Bisection Method

Subjects: Numerical Analysis
Links: Solutions of Equations of One Variable

The first technique, based on the IVT, is called Bisection or Binary Search method

Suppose $f$ is a continuous function defined on the interval $[a, b]$ , with $f (a)$ and $f (b)$ of opposite sign. The Intermediate Value Theorem implies that a number $p$ exists in $(a, b)$ with $f (p) = 0$ Although the procedure will work when there is more than one root in the interval $(a, b)$ , we assume for simplicity that the root in this interval is unique. The method calls for a repeated halving (or bisecting) of subintervals of $[a, b]$ and, at each step, locating the half containing p.

To begin, set $a_{1} = a$ and $b_{1} = b$ and let $p_{1}$ be the midpoint of $[a, b]$ , that is.$$ p_1 = a_1 + \frac{b_1 - a_1}{2} = \frac{a_1 + b_1}{2} $$

If $f (p_{1}) = 0$ , then $p = p_{1}$ , and we are done
If $f (p_{1}) \neq 0$ , then $f (p_{1})$ must have the same sign as $f (a_{1})$ or $f (b_{1})$
- If $f (p_{1})$ and $f (a_{1})$ have the same sign, $p \in (p_{1}, b_{1})$ . Set $a_{2} = p_{1}$ and $b_{2} = b_{1}$
- If $f (p_{1})$ and $f (b_{1})$ have the same sign, $p \in (a_{1}, p_{1})$ . Set $a_{2} = a_{1}$ and $b_{2} = p_{1}$

then we reapply this process

Bisection Code

def bisection(f, a:float, b:float, tolerance:float = 1e-6, max_iterations:int = 1_000):
	def sign(x):
		return (x> 0) - (x < 0)
	if sign(f(a))* sign(f(b)) > 0:
		raise Exception(f'The endpoints {a} and {b} must have different signs when evaluated by the function')
		
	iteration = 0
	midpoint = (a+b)/2
	
	while (abs(f(midpoint)) > tolerance) and (iteration < max_iterations):
		midpoint = (a+b)/2
		fp = f(midpoint)
		if fp == 0 or (b-a)/2 < tolerance:
			return midpoint
		elif sign(fp) * sign(f(a)) < 0:
			b = midpoint
		else:
			a = midpoint
		iteration += 1
	return midpoint	

f = lambda x: x*x - 2
a = 1
b = 2
print(bisection(f, a, b, tolerance = 1e-7))
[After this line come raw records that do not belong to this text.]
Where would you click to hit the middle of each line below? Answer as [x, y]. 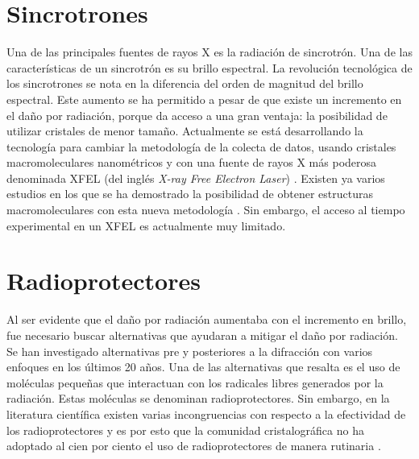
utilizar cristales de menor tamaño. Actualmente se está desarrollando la [185, 131]
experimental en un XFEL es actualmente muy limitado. [146, 225]
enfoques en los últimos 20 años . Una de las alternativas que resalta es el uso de [203, 367]
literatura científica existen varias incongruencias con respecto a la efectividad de [206, 414]
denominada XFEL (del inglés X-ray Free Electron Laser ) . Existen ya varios [196, 178]
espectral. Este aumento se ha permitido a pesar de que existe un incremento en [204, 99]
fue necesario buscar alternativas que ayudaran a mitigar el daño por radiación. [202, 335]
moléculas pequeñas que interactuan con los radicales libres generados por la [195, 382]

We have multiple criterion for stopping the algorithm given a tolerance $ε$ , while generating $p_{1}, \dots, p_{N}$ until one of the condition is met

\begin{aligned} | p_{N} - p_{N - 1} | & < ε \\ \frac{| p_{N} - p_{N - 1} |}{| p_{N} |} & < ε p_{N} \neq 0 \\ | f (p_{n}) | & < ε \end{aligned}

Each of this criterion for stopping can be problematic, since $f$ can be problematic. We can have that in certain cases $(p_{n})_{n \in N}$ is a pseudo Cauchy sequence, that diverges. We can have that $f (p)$ be really small while being nowhere near the actual $0$ . The second inequality is the best stopping criterion to apply because it comes closest to testing relative error.

Th: Suppose that $f \in C [a, b]$ and $f (a) f (b) < 0$ . The Bisection method generates a sequence $(p_{n})_{n \in N}$ approximating a zero $p$ of $f$ with $$ |p_n - p| \le \frac{b-a}{2^n} $$
Meaning the sequence $p_{n} = p + O (2^{- n})$ . This is quite the loose bound for most cases, we can find a formula to find the least $n$ , such that given any tolerance $ε$ , we get that if$$ \log_2\left(\frac{b-a}{\varepsilon}\right) < n $$so the least $n$ that satisfies that if the ceiling of that, or the ceiling of that $+ 1$ . This allows us to have more of an idea of how many steps are necessary for the desired precision of the input. Meaning that $| p_{n} - p | < ε$ , we can still want that $| f (p_{n}) | < ε$ , and this is much harder to control without info of the function.